▶ [Dataset]

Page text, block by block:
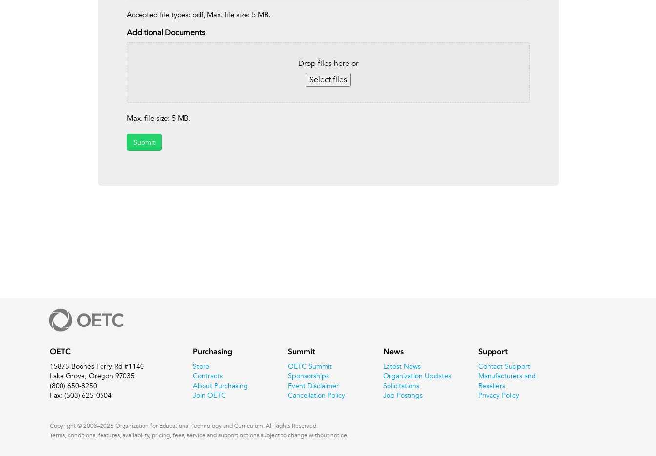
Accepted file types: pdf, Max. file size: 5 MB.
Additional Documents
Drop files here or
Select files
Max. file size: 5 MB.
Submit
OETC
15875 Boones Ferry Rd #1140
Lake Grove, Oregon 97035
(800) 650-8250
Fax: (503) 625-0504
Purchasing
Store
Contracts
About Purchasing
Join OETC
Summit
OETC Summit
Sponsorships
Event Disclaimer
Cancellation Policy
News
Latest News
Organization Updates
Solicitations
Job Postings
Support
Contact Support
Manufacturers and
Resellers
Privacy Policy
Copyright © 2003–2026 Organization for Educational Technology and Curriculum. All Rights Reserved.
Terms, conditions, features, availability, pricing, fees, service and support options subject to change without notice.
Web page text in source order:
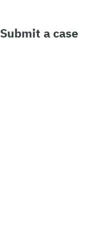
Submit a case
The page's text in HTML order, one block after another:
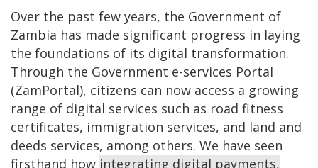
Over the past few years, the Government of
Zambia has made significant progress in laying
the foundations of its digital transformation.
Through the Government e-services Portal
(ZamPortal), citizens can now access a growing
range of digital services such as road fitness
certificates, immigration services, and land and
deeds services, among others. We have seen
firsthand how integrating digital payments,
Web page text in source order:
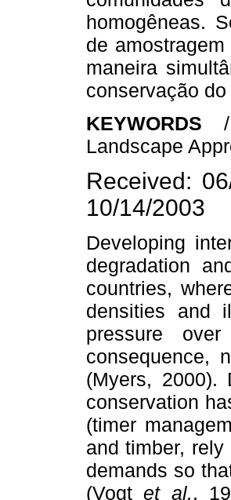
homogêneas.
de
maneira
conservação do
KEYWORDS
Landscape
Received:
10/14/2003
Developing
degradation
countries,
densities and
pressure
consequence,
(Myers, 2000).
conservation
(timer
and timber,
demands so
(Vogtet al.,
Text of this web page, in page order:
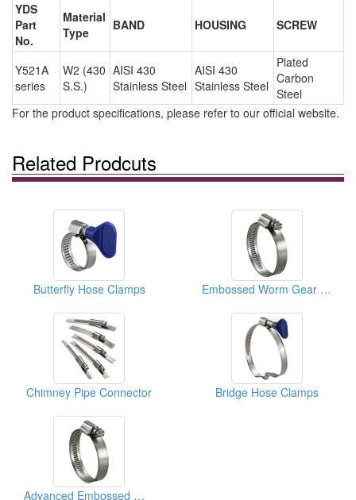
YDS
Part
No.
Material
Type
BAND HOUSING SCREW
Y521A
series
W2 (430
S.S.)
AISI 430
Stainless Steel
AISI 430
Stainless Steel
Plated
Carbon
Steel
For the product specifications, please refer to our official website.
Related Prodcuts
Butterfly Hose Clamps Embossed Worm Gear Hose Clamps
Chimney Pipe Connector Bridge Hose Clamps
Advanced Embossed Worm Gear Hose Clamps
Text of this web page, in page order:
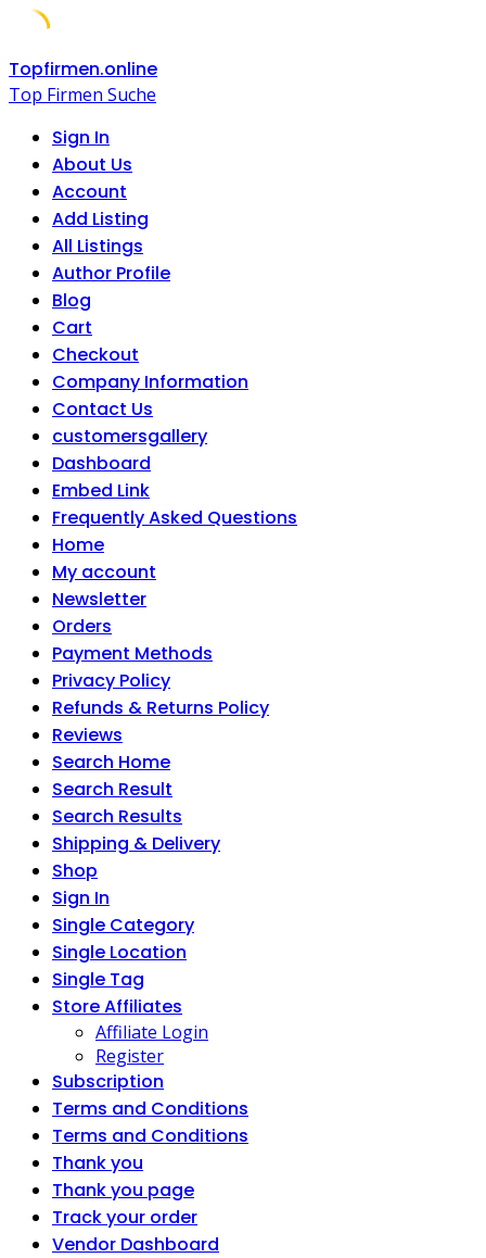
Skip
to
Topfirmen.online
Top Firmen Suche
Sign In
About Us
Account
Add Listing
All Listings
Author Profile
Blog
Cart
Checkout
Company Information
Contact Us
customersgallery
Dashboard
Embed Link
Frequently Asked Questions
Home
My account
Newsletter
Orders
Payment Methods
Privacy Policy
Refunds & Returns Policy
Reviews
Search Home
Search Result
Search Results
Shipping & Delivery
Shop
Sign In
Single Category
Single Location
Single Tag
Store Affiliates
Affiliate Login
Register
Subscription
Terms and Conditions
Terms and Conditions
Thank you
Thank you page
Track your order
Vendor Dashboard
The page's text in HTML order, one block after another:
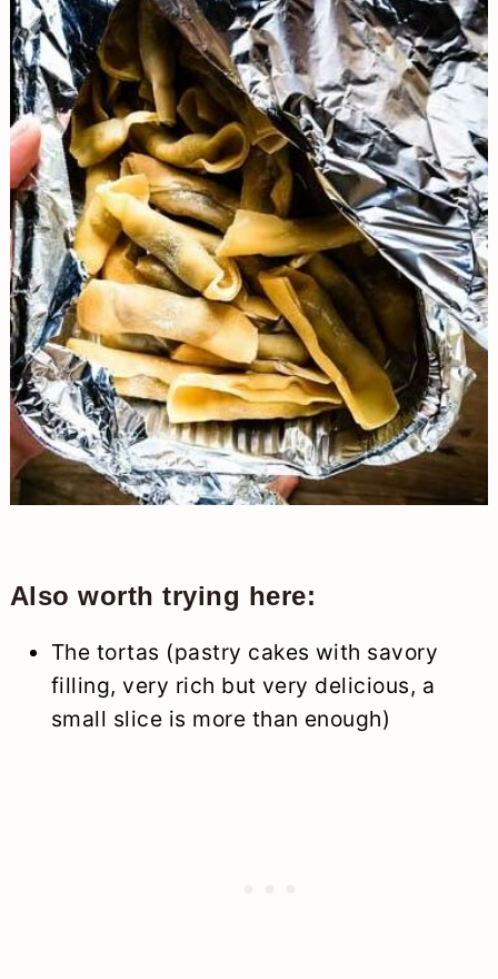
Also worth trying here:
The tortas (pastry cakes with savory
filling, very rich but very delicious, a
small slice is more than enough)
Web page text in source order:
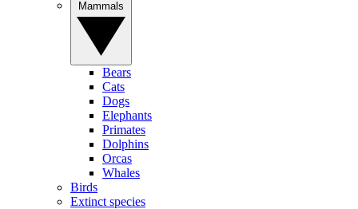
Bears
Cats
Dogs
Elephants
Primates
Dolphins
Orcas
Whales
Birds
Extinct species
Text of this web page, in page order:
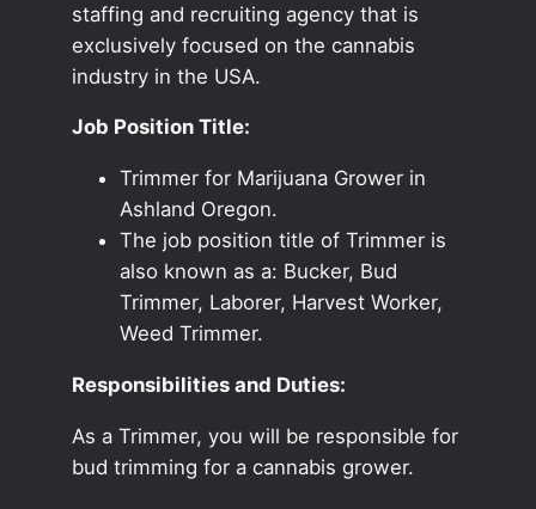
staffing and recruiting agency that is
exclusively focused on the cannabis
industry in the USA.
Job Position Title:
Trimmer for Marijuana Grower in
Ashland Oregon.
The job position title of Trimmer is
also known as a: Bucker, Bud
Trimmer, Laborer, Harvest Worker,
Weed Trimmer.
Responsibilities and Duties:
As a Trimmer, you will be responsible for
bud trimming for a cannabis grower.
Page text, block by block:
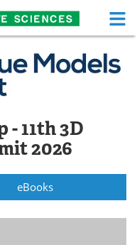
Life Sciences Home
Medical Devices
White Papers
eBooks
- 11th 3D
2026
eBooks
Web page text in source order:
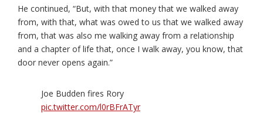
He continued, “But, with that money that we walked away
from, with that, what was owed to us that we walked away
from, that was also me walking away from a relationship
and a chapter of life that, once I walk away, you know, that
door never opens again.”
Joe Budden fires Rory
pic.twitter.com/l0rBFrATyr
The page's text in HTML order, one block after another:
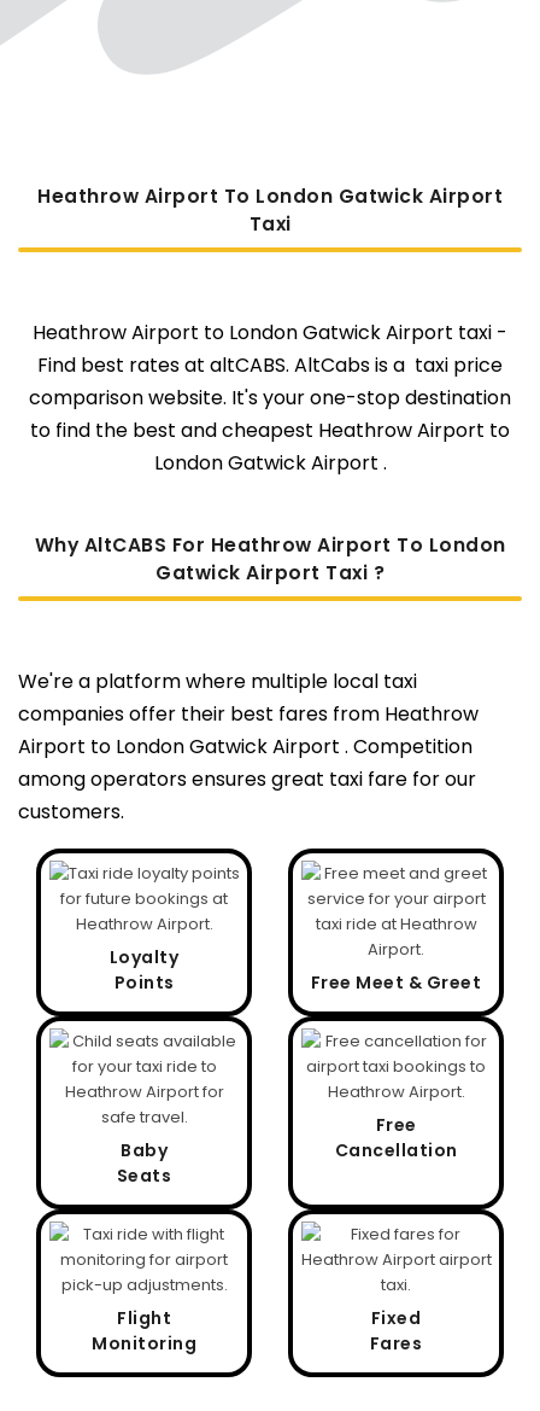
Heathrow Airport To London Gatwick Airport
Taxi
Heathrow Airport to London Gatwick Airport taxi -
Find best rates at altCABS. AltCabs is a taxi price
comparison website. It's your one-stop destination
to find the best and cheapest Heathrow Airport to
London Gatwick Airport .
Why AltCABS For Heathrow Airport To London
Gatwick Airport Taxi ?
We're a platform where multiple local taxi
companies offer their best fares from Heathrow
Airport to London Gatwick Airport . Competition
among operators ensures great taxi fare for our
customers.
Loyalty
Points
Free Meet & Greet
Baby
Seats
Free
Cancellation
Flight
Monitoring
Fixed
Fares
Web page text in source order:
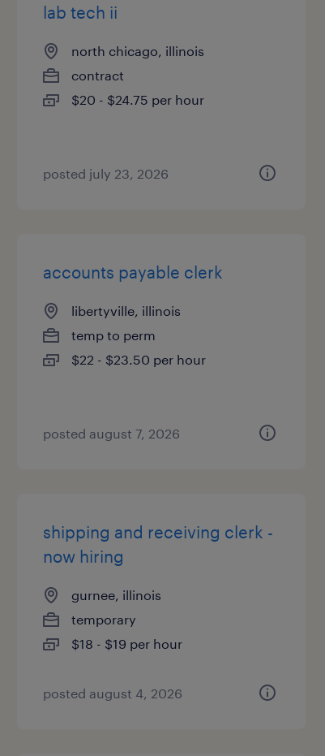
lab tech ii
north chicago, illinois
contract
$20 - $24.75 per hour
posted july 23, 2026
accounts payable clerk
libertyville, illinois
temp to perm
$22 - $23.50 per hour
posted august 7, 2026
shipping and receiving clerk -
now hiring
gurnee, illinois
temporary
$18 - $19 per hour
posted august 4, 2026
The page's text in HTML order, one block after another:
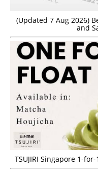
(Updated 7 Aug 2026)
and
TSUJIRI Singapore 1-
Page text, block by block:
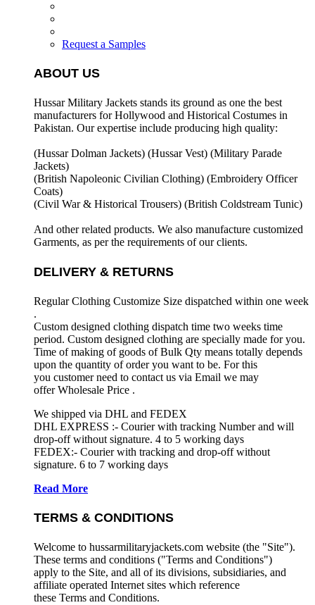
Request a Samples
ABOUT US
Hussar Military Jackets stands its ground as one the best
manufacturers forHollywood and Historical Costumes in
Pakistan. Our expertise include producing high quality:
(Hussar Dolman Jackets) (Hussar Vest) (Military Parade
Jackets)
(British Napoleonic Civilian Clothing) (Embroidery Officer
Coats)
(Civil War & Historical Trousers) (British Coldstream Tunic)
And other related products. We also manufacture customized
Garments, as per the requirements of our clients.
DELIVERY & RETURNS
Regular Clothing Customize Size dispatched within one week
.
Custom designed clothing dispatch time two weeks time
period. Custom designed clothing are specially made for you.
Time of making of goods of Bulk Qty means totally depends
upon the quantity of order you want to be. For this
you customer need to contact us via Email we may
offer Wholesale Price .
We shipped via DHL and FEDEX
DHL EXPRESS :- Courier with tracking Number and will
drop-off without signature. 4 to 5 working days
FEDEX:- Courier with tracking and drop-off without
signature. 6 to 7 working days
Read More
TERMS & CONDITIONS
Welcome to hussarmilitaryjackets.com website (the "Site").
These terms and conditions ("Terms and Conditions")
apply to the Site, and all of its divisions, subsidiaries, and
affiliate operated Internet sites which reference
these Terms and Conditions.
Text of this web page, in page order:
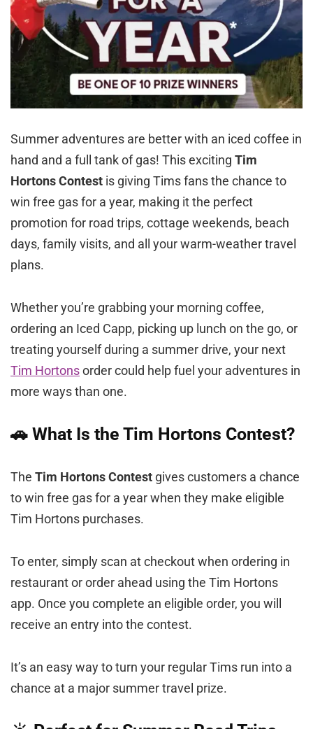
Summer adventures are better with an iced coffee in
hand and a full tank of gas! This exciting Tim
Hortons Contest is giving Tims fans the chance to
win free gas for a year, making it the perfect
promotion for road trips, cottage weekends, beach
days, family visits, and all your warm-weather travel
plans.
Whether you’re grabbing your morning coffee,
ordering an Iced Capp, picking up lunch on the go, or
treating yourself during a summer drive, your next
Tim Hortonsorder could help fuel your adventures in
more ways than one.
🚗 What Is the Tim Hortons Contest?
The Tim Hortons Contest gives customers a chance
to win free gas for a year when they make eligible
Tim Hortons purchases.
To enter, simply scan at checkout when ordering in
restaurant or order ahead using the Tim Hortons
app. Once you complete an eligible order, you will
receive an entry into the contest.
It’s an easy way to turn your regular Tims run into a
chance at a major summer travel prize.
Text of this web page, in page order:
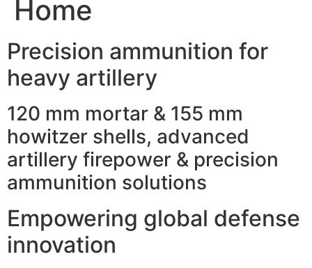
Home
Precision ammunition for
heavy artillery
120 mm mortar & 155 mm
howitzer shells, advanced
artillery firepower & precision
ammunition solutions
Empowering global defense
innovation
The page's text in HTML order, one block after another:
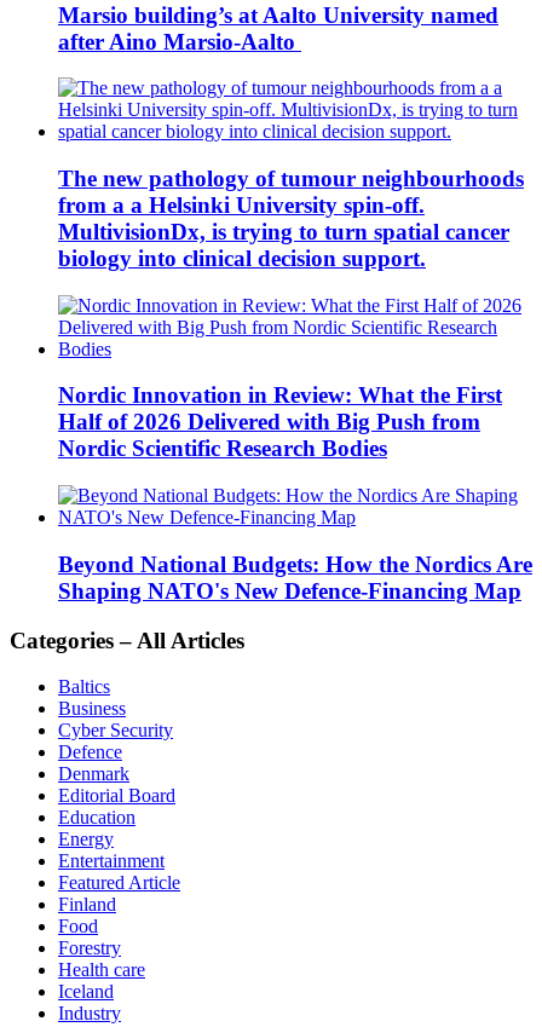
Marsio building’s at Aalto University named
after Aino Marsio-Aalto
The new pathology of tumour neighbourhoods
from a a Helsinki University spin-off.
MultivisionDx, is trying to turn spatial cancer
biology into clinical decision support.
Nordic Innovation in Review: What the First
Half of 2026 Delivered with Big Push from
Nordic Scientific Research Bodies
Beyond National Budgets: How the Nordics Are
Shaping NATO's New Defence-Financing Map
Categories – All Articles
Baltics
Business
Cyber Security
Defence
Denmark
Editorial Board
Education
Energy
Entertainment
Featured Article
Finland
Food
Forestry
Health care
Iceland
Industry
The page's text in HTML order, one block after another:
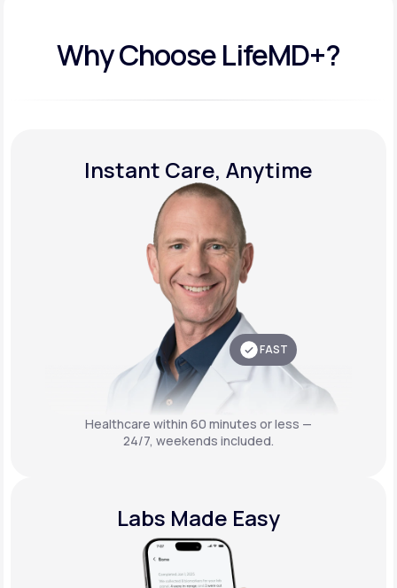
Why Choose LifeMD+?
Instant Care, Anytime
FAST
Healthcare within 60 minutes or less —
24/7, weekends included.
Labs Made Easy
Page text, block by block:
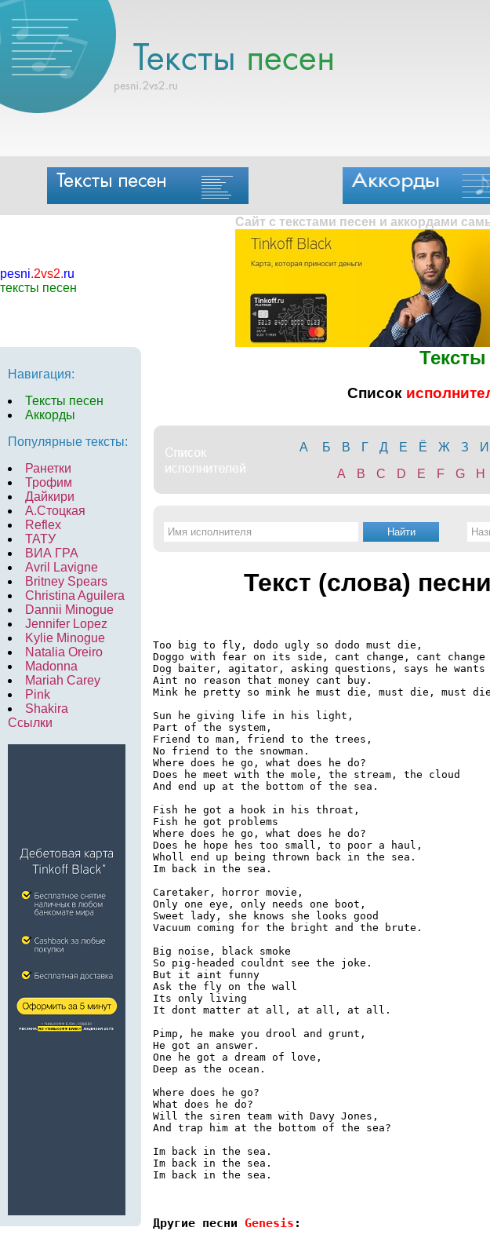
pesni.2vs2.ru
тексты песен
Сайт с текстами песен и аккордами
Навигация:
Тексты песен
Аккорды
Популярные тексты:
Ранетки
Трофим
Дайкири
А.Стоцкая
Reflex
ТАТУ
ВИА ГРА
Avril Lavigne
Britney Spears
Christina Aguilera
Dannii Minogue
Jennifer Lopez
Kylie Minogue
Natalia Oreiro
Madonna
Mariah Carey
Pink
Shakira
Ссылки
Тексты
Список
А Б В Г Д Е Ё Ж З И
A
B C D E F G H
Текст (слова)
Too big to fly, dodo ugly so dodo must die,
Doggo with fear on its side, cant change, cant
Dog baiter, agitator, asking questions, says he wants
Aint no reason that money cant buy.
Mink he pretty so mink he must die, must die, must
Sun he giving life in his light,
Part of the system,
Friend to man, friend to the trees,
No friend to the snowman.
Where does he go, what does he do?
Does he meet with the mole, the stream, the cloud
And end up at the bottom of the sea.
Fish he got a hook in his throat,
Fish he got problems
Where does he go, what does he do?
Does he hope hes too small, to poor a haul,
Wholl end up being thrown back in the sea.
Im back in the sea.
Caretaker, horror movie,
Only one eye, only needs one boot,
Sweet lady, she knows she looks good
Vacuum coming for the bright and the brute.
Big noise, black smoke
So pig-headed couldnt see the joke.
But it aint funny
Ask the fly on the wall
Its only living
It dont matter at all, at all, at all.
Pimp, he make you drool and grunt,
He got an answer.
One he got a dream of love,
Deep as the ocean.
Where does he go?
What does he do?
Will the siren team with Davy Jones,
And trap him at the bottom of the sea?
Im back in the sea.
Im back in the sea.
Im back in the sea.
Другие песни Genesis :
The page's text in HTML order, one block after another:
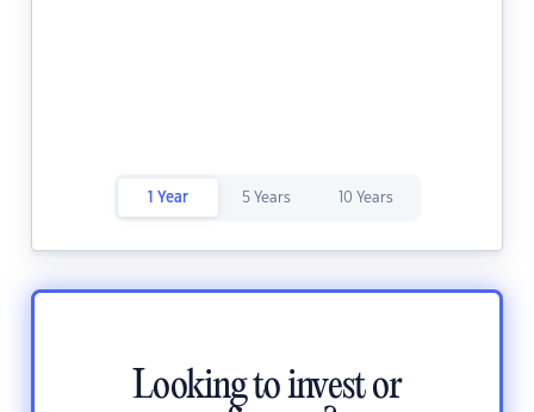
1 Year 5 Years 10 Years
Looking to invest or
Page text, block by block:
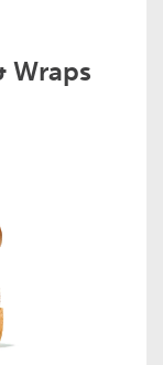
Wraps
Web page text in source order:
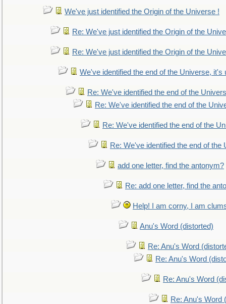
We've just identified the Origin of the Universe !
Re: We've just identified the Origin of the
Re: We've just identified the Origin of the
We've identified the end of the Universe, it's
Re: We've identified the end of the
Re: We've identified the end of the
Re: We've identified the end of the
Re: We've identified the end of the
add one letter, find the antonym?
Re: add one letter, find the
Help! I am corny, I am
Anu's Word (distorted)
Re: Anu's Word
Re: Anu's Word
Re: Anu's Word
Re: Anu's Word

▶ [Exercise goal] Where a line in the records above contains the word "weekends", copy that line.

▶ [Result for this task]
promotion for road trips, cottage weekends, beach
24/7, weekends included.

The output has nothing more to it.